Au XIXe siècle, le prince Metternich d’Autriche a tenté la cooptation avec la Russie, maintenant pendant un temps la stabilité européenne. Toutefois, après l’unification de l’Allemagne et de l’Italie, les menaces idéologiques qui avaient uni les dirigeants européens se sont amoindries. Le nationalisme et le républicanisme révolutionnaire ne semblaient plus menacer l’ordre établi. En conséquence, les alliances formées pour se défendre contre ces menaces perçues se sont affaiblies, et l’accent s’est déplacé vers des conflits sur des différends territoriaux, comme ceux des Balkans et de l’Alsace-Lorraine. Ce changement a conduit à une approche plus conflictuelle dans les relations internationales.

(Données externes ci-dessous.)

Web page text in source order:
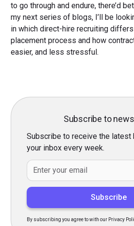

La Grande-Bretagne, historiquement l’équilibreur dans les affaires européennes, se trouvait confuse quant à la menace centrale pour l’équilibre des puissances. Bien qu’elle soit traditionnellement intervenue contre toute puissance unique dominant le continent, l’ascension de l’Allemagne unifiée n’était pas vue comme une menace directe, en partie parce qu’elle n’avait pas été réalisée par la conquête. La politique étrangère britannique s’est davantage concentrée sur les ambitions coloniales, en particulier en conflit avec la France et la Russie, plutôt que sur la diplomatie européenne.
Bismarck, dirigeant l’Allemagne, cherchait la paix pour la nation nouvellement unifiée. Il visait à empêcher la Russie et l’Autriche de s’allier avec la France, l’adversaire de l’Allemagne. Cela nécessitait de gérer les intérêts concurrents de la Russie et de l’Autriche dans les Balkans et de maintenir de bonnes relations avec la Grande-Bretagne, qui se méfiait des intentions russes envers Constantinople et l’Inde. L’habileté diplomatique de Bismarck lui a permis de maintenir un équilibre des puissances pendant près de deux décennies, malgré l’absence de liens moraux entre les États européens.
La stratégie de Bismarck comprenait de rassurer les autres puissances que l’Allemagne n’avait pas d’ambitions territoriales supplémentaires et de tenir l’Allemagne à l’écart de la compétition coloniale. Il a réussi à former une alliance avec la Russie et l’Autriche, rappelant l’Alliance Sacrée de Metternich, mais c’était une tâche difficile car la Russie et l’Autriche avaient des intérêts conflictuels dans les Balkans.
La première Ligue des Trois Empereurs sous la direction de Bismarck a montré les limites du contrôle de la politique étrangère par des principes domestiques partagés. Bismarck a dû déplacer son attention sur la manipulation des dynamiques de pouvoir et des intérêts propres entre les nations. Cette période a été marquée par des événements tels que la pseudo-crise de 1875, où un éditorial d’un journal allemand sur une guerre imminente, probablement influencé par Bismarck, reflétait l’augmentation de la dépendance à la Realpolitik dans les relations internationales.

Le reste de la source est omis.